Il est encore un point que je me dois d'aborder: il concerne l'entraide universitaire internationale et la part qu'y a prise notre Université. Tout à l'heure, le représentant des étudiants vous parlera plans d'avenir. Pour le présent, je me bornerai à signaler que, conscients des privilèges dont ils jouissent, nos étudiants comme leurs professeurs ont tenu à apporter leur contribution au Fonds européen de secours aux étudiants, si bien dirigé à Genève par M. André de Blonay. Les quelque 5500 francs produits, en trois semestres, par le timbre apposé facultativement sur les livrets de nos étudiants lausannois, comme les

11.000 francs recueillis en trois ans chez les professeurs, chargés de cours et privat-docents, ont permis, entre autres, d'alimenter en livres deux Universités de captivité et d'envoyer quelque subsistance aux étudiants et professeurs grecs souffrant de la famine. La collaboration du Fonds européen de secours a aussi été utile lorsque est survenu, il y a un an, l'afflux de réfugiés civils et d'internés militaires. Les premiers ont été environ 160 et les militaires sont venus au nombre de 250 approximativement.
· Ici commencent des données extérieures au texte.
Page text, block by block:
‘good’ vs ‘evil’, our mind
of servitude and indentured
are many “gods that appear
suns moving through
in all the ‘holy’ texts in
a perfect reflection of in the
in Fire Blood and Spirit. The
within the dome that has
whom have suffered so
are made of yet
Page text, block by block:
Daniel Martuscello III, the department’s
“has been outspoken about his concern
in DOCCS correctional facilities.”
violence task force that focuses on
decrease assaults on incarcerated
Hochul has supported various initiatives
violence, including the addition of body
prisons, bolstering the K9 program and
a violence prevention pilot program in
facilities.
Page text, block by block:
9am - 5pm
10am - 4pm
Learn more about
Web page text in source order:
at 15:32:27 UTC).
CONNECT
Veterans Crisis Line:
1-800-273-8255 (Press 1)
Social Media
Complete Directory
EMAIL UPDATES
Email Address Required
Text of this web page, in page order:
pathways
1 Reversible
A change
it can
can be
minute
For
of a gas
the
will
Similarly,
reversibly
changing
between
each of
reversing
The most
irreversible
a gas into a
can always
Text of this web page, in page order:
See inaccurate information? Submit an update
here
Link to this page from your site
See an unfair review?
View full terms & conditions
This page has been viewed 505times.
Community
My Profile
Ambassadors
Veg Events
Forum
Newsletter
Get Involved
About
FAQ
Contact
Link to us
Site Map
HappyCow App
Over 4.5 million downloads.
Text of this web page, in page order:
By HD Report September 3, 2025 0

Deux mots d'explications ne seront peutêtre pas inutiles à ce sujet:

Comme les autres Universités romandes, nous avons estimé de notre devoir d'accueillir les réfugiés et les internés auxquels l'autorité fédérale accordait la permission de reprendre leurs études. La tâche des Universités n'est-elle pas d'essayer de sauver des intelligences? Peut-être un de ces jeunes Israélites sera-t-il un Spinoza? ou, simplement, quelques-uns de ces étudiants deviendront-ils des hommes de mérite, utiles à leur pays, voire au nôtre; le général Dufour n'est-il pas lui-même né réfugié, à Constance?

D'autre part, en venant en aide aux' intellectuels réfugiés, l'Université ne fait que se conformer à la tradition suisse de l'asile. Plus particulièrement, le sort et la raison d'être de nos Universités romandes est de constituer des lieux de rencontre, des points de confluence, ce qui se traduit par une proportion parfois considérable 'd'étudiants étrangers.
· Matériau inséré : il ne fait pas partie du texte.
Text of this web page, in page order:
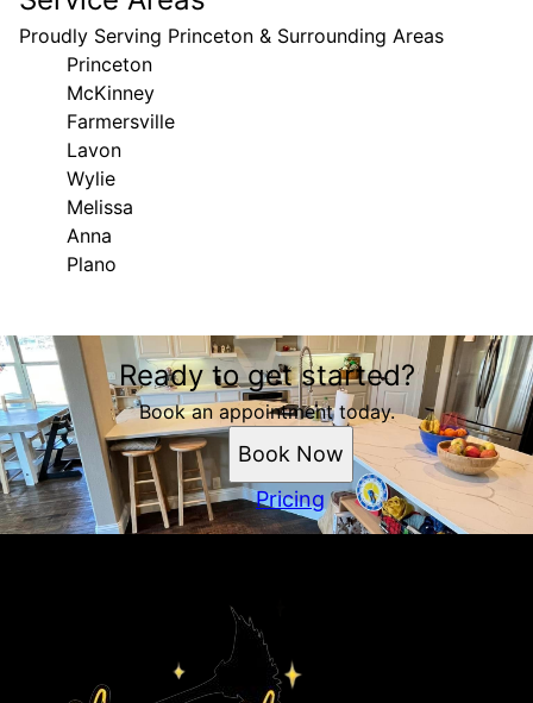
Proudly Serving Princeton & Surrounding Areas
Princeton
McKinney
Farmersville
Lavon
Wylie
Melissa
Anna
Plano
Areas We Serve
Princeton, TX
McKinney, TX
Farmersville, TX
Lavon, TX
Wylie, TX
Melissa, TX
Ready to get started?
Book an appointment today.
Book Now
Pricing
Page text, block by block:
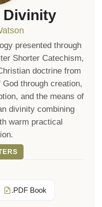
Divinity
presented through
Shorter Catechism,
doctrine from
through creation,
and the means of
divinity combining
warm practical
.PDF Book
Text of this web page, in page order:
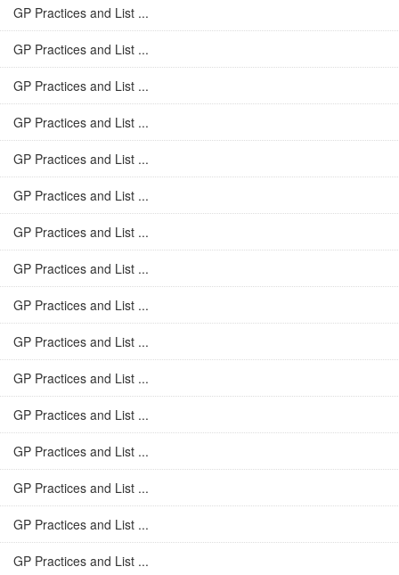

Une des légendes les plus coriaces veut que beaucoup de ces internés n'aient, en réalité, pas été des universitaires. Mais, à l'encontre, nous pouvons affirmer que l'autorisation d'étudier n'a été accordée qu'après de minutieuses vérifications et des examens. L'erreur est humaine, et il arrive à chacun de se tromper. On est cependant en droit d'affirmer que le choix des réfugiés et internés admis à l'Université a été entouré de toutes les précautions possibles pour que, d'une part ne soient accueillis que des universitaires dignes de cette faveur et que, d'autre part, aucun préjudice sensible ne résulte de leur présence dans nos Facultés.

Certes, l'intégration de ces nouveaux étudiants dans notre organisme n'a pas été sans difficultés et sans graves soucis pour le recteur, le chancelier, les doyens et les directeurs. Ces réfugiés avaient souvent perdu depuis longtemps le contact avec les études. Il a fallu organiser le raccordement des programmes; nous avons pu bénéficier, à cet égard, du concours de professeurs étrangers réfugiés; je voudrais dire tout particulièrement ma reconnaissance à notre collègue, M. Colonnetti, recteur de l'Ecole polytechnique de Turin.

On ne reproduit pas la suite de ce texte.